I know the importance of sleep and routines, and this year I have been living the consequences of not following my own advice. I woke up and the first feeling I had was of tiredness, in an existential way, it said: "How many more times will I have to wake up?"
There is no fear of death, no wish for change, no pressure, no rush. I am completely free today, yet no prospect gave me any joy, I just felt hopeless. No trip to the beach, no forest walk, no peaceful home in the woods, no herb garden, no yoga class, no art, no creation, nothing moved my heart; For the change I wish to have feels unattainable, it's that of complete systemic & cultural death: A new era of the outside as much as inside, maybe I just need more patience.
As above, so below. There's so much to learn and to do, but I can't seem to find the strength in this body, I'm full of tiredness, though I'm so young. I was born old within, but it's this heavy body that keeps my infinite mind from realising those ideas, and it's this wounded heart that keeps this fire from daring to bring my dreams to life.
- The content of this brain has changed so much in the last years. From heartache to its source, from fears to dreams and from questions to answers: I'm still the same. Can you believe we can hold so many worlds within? So much wisdom and stupidity all in the same drawer of our brains... We are so dumb, yet so marvellous.
It's the capacity of holding opposing thoughts and accepting them all, that makes us who we are.
There's not one reality, but many, within what we experience as "the reality", and I'm not going spiritual here, but psychological: I may say no and do no, someone may hear yes and see no, hence an explosion of confusion in their mind and heart.
Even though we believe language is so direct and explicit, most times it's not, for our experiences of reality are so utterly different, our words can have opposing meanings and the ways we translate our abstract thoughts into less abstract languages can create much miscommunication.
Once again I am sorry. I continue to feel guilty for so much, so confused about what I could have done differently or what I should have done.
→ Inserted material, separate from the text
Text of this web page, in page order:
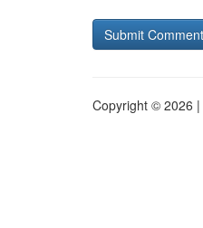
Copyright © 2026 |

I take refuge in the reminder that I tried my best with the capacities I had, and I continue to do that, as I still revise this story again and again, all that happened and how I could have acted aligned with my values, boundaries and needs, with my heart instead of my void.
Yet I must remind myself my heart was tired and hiding, for the reopening of deep wounds had taken a toll on it. Beating but raw and bleeding out, just as my brain was swollen from all the failed attempts to translate and drained from the dismissal of its own experiences and perception.
I hope someday I can forgive myself for causing so much pain.
I hope someday I'm not cursed and heavy with his feelings and thoughts.
I hope someday he'll find his own worth, love and happiness, for it's a hard world we live in and having one's own back can bring light to soothe our fears and wounds so we can move through the darkness into a place where our deepest dreams are realised.
From the distance that I aim to keep, I'm sending good things his way.